# Problem beim Ausführen eines Java-Programms:  Exception in thread "main" java.lang.No



## lindin (27. September 2004)

Hallo, ich habe ein Problem beim Ausführen eines Java-Programms!

Ich kann die "datei.java" mit "javac datei.java" kompilieren, doch wenn ich mit "java datei" das Programm starten will kommt die Fehlermeldung:

Exception in thread "main" java.lang.NoClassDefFoundError: Datei

ICh habe mal gegooglet und es scheint viele zu geben, die dieses Problem schon hatten! Meistens liegt es am Classpath!
Aber das kann ja bei mir nicht der Fall sein, da ich ja javac benutzen kann!

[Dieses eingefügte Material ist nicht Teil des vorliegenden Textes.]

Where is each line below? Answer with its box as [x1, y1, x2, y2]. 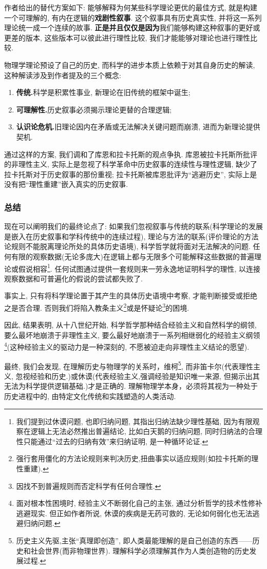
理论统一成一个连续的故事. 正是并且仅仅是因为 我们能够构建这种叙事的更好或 [4, 22, 260, 33]
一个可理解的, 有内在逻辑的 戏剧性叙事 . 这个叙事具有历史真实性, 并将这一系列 [4, 12, 262, 23]
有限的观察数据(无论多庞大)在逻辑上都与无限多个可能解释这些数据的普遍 [11, 251, 254, 261]
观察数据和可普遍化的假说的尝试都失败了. [4, 273, 143, 283]
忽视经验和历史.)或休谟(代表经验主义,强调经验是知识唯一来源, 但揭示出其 [15, 370, 260, 381]
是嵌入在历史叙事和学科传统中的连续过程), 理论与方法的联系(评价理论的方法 [4, 231, 259, 241]
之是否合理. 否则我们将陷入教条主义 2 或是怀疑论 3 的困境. [4, 300, 189, 313]
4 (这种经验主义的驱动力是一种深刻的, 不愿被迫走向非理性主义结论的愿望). [4, 340, 250, 352]
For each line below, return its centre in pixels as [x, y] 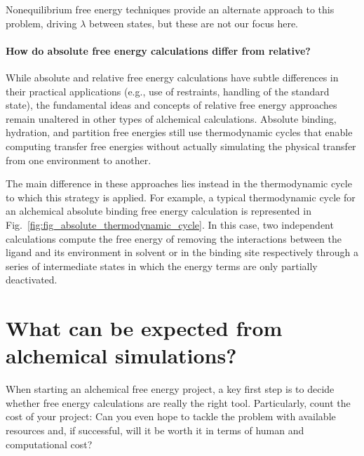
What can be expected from [144, 328]
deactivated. [32, 280]
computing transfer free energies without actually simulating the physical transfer [181, 146]
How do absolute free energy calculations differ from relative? [158, 50]
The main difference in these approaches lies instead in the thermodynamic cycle [179, 183]
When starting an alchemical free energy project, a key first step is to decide [170, 389]
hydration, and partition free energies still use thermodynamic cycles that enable [179, 132]
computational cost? [49, 444]
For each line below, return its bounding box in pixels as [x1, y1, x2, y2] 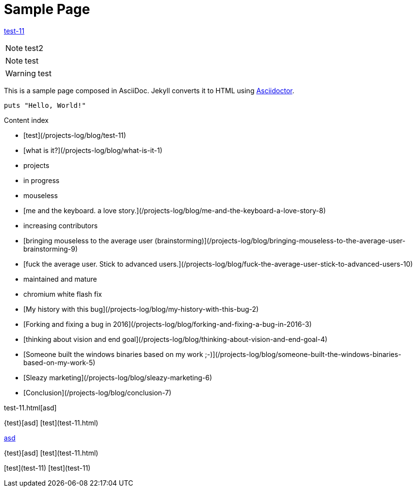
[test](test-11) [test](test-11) [4, 463, 91, 472]
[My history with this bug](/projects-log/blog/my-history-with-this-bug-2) [23, 305, 259, 313]
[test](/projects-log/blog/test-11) [23, 131, 126, 139]
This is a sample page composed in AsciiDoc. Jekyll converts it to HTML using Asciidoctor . [4, 86, 295, 95]
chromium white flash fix [23, 289, 102, 298]
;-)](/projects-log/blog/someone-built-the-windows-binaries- [205, 350, 401, 358]
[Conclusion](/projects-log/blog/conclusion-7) [23, 388, 172, 397]
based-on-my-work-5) [23, 358, 96, 367]
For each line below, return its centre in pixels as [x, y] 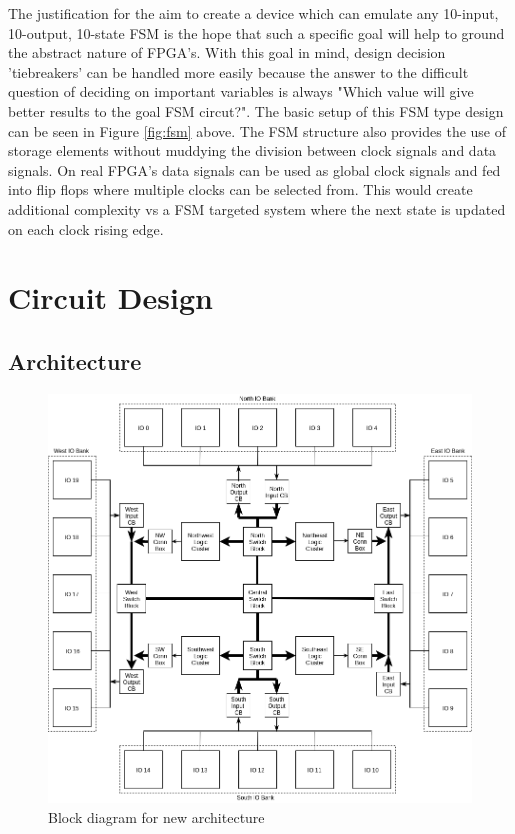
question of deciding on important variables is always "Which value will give [241, 91]
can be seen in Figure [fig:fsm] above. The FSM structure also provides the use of [257, 130]
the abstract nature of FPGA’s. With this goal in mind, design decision [227, 52]
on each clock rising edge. [86, 228]
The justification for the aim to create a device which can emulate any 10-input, [253, 13]
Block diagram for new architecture [156, 817]
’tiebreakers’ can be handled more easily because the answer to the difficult [238, 71]
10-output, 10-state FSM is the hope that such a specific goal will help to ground [256, 32]
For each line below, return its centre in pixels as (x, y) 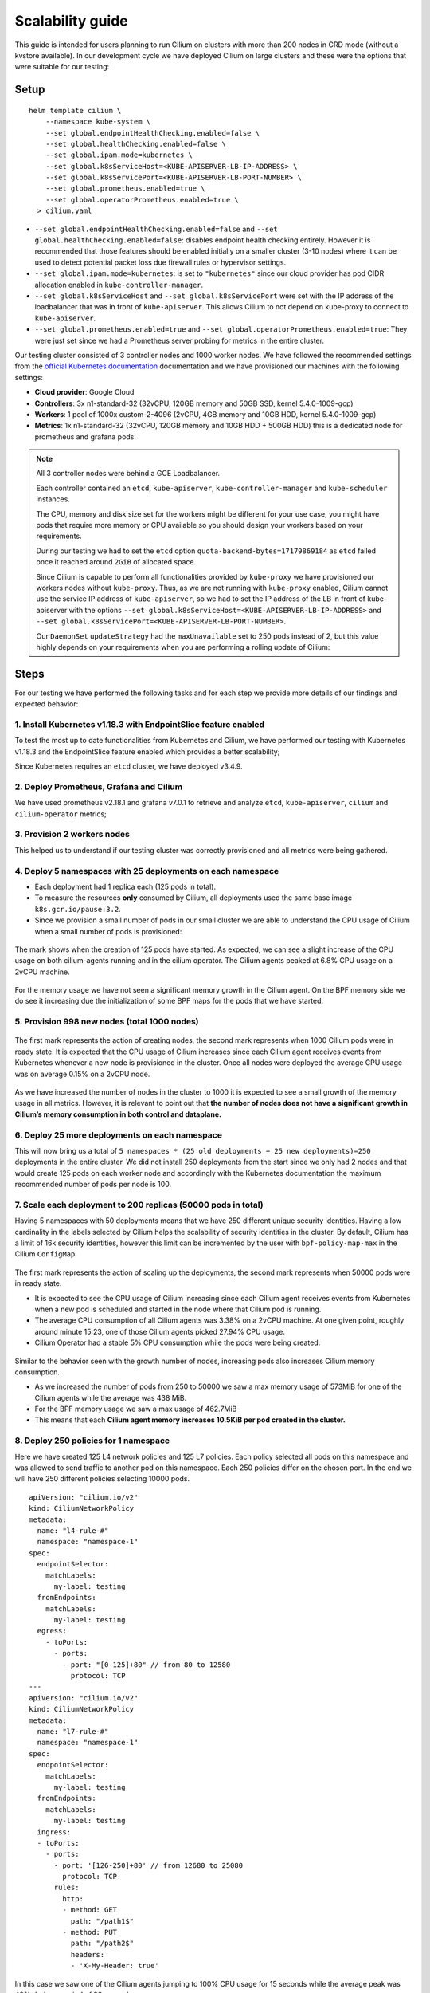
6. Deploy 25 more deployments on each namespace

Weiss jemand, woran es noch liegen kann?
Oder wie ich das Programm sonst noch starten kann?


----------



## Christian Fein (27. September 2004)

Deine Klasse heisst wohl nicht datei.

Der name der .java Klasse muss gleich dem Klassennamen sein.

Sprich wenn du eine Klasse MyMainClass erstellst, dann wird diese in der 
Datei MyMainClass.java gespeichert.

Denk daran das du Gross / Kleinschreibung beachtest


----------



## lindin (28. September 2004)

Also es lag daran, daß ich statt 

public static void main(String args[])

public static void main(String[] args)

gemacht habe, also ich finde eigentlich, daß der Compiler da wenigstens ne Warnung aussprechen könnte...


----------